» YOUR TASK: Find every line of the data below that has "will" in it. Reply with the number only.

(Data entries)
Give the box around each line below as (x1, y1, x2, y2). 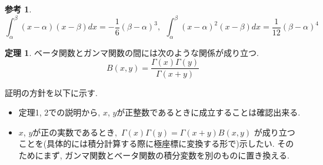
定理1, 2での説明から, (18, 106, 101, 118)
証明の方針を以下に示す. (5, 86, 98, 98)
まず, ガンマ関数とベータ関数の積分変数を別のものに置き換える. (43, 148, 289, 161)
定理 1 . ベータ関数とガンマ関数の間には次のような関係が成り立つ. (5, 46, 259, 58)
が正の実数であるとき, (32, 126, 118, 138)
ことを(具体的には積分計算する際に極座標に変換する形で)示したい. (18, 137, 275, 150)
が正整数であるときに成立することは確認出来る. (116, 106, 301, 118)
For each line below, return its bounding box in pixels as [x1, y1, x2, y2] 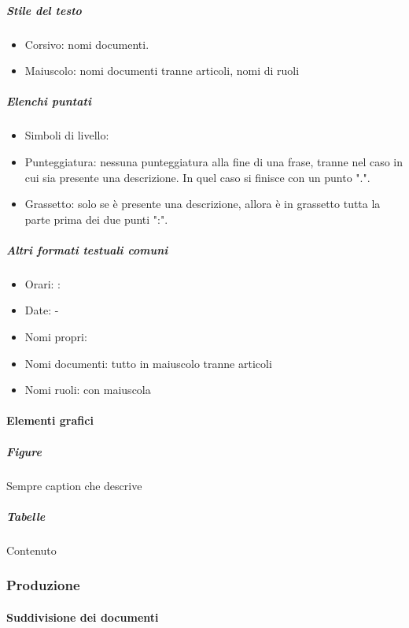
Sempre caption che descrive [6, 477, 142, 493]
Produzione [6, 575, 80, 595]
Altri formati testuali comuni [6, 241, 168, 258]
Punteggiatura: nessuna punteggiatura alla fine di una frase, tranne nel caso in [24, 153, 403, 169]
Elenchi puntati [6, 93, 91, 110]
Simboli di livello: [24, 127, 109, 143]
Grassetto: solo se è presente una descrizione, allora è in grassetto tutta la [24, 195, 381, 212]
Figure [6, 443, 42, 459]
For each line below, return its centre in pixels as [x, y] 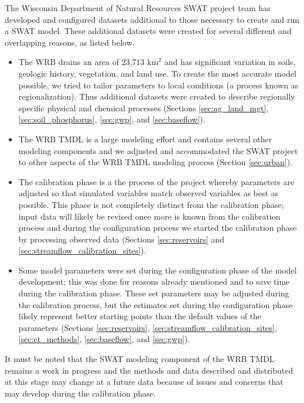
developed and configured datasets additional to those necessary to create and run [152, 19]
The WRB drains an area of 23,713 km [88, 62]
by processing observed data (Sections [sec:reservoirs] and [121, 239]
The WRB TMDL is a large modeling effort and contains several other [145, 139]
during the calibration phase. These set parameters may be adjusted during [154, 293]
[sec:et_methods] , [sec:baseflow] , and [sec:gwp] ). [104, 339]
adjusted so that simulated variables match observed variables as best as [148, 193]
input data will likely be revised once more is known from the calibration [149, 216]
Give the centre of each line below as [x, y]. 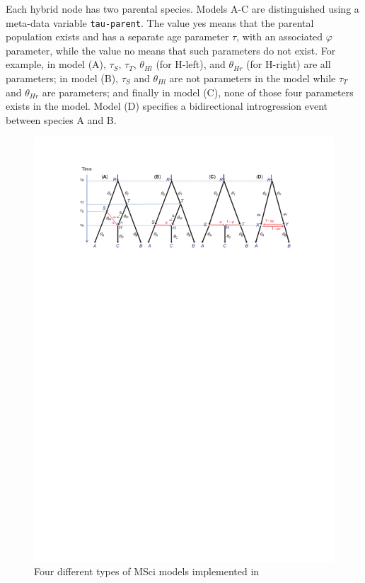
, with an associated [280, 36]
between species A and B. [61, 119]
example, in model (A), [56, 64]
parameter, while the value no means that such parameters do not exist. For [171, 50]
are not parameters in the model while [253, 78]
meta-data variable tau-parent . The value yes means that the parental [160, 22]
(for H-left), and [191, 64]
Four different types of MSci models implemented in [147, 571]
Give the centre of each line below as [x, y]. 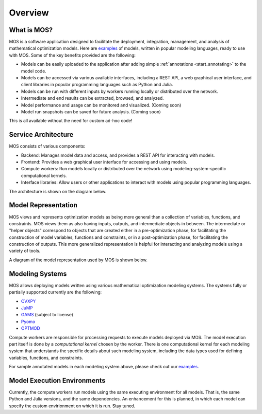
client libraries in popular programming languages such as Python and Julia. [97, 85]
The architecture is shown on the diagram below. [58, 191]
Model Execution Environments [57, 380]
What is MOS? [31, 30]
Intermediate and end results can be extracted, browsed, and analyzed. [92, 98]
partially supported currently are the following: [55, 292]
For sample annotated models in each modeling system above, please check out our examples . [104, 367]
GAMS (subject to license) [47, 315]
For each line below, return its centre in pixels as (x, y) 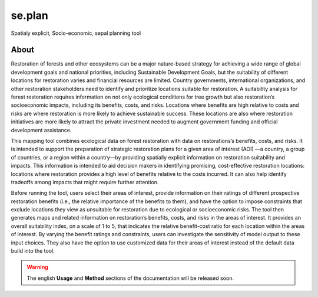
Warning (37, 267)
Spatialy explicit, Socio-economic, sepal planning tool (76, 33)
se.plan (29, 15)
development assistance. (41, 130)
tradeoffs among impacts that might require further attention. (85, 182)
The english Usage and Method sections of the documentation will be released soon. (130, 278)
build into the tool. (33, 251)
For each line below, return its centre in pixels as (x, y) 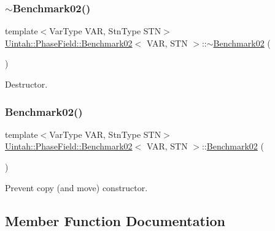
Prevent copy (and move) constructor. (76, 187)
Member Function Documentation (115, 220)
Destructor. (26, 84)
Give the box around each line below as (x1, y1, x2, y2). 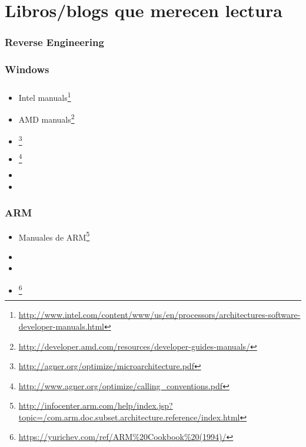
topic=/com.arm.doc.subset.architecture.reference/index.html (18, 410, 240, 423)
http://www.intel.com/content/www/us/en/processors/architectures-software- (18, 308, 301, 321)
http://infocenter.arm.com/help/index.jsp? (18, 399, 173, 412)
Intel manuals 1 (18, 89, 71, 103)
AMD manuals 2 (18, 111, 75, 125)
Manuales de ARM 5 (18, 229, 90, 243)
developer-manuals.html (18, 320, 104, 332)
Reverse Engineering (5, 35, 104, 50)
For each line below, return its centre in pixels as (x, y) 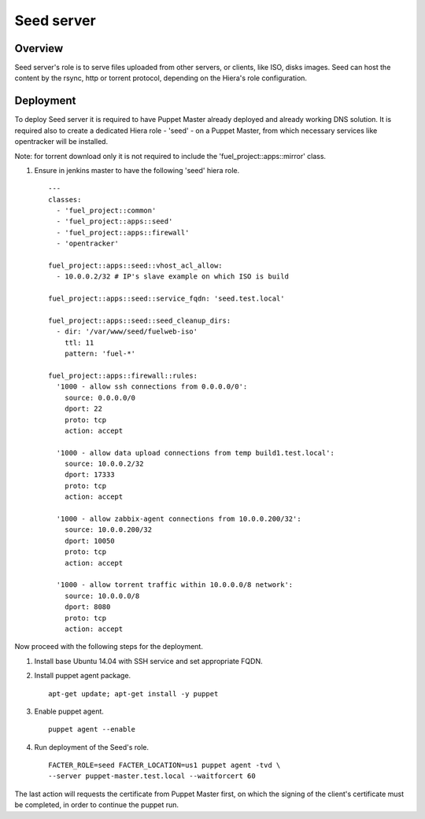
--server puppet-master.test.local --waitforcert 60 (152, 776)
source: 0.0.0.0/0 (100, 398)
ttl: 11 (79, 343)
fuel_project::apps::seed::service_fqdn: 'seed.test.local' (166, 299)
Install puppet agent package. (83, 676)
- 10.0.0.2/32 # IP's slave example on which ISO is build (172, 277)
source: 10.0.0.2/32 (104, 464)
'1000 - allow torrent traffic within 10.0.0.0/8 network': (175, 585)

» SOLUTION FOR THIS EXERCISE: 2